START INPUT DATA

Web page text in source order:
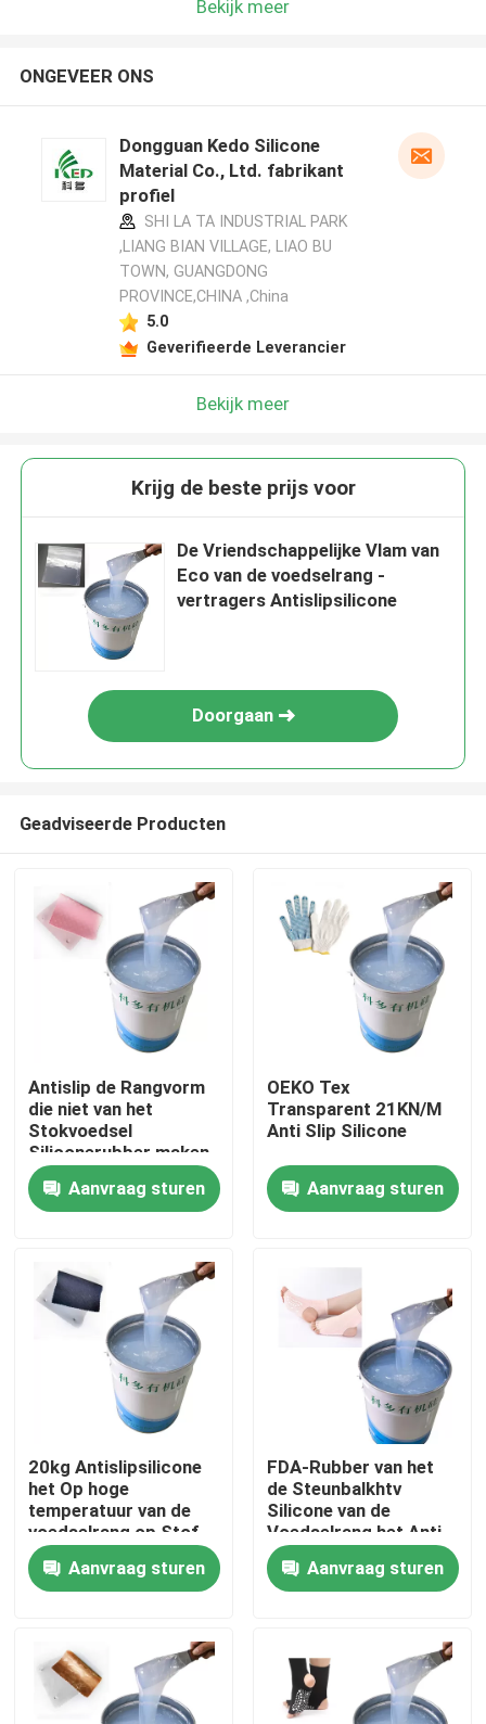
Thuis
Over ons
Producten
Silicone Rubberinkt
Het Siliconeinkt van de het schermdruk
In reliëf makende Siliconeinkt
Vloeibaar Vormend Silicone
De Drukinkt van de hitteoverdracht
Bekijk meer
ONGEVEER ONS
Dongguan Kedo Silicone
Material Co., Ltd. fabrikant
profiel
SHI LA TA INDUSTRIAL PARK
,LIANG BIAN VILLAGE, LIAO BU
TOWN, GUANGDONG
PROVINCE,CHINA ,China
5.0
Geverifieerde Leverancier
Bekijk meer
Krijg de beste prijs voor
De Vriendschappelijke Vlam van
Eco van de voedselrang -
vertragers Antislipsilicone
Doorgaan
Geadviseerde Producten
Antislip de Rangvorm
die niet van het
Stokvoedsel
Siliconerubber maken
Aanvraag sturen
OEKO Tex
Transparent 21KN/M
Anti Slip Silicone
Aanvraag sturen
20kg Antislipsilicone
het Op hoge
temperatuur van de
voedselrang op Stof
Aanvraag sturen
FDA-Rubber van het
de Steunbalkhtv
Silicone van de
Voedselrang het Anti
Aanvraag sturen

END INPUT DATA

> **HOW TO COMPLETE THIS TASK**:
Search the listing above for lines containing "Producten", and copy them.

> **PROBLEM SOLUTION**:
Producten
Geadviseerde Producten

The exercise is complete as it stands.